Recorded information
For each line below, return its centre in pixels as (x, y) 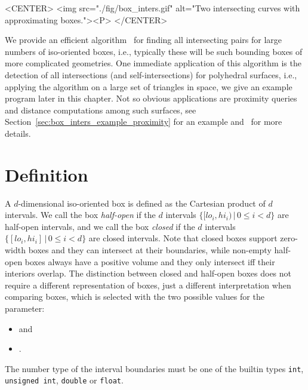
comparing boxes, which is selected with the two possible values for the (135, 297)
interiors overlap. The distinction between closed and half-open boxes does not (148, 273)
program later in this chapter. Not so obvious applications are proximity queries (151, 98)
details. (18, 133)
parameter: (25, 308)
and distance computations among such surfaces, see (101, 110)
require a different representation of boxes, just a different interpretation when (148, 285)
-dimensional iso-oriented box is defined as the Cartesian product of (142, 203)

What this task involves
Reproduce the listing above exactly, excluding all pictures.

Solution for this task
For each line below, return its centre in pixels as (x, y) 
comparing boxes, which is selected with the two possible values for the (135, 297)
interiors overlap. The distinction between closed and half-open boxes does not (148, 273)
program later in this chapter. Not so obvious applications are proximity queries (151, 98)
details. (18, 133)
parameter: (25, 308)
and distance computations among such surfaces, see (101, 110)
require a different representation of boxes, just a different interpretation when (148, 285)
-dimensional iso-oriented box is defined as the Cartesian product of (142, 203)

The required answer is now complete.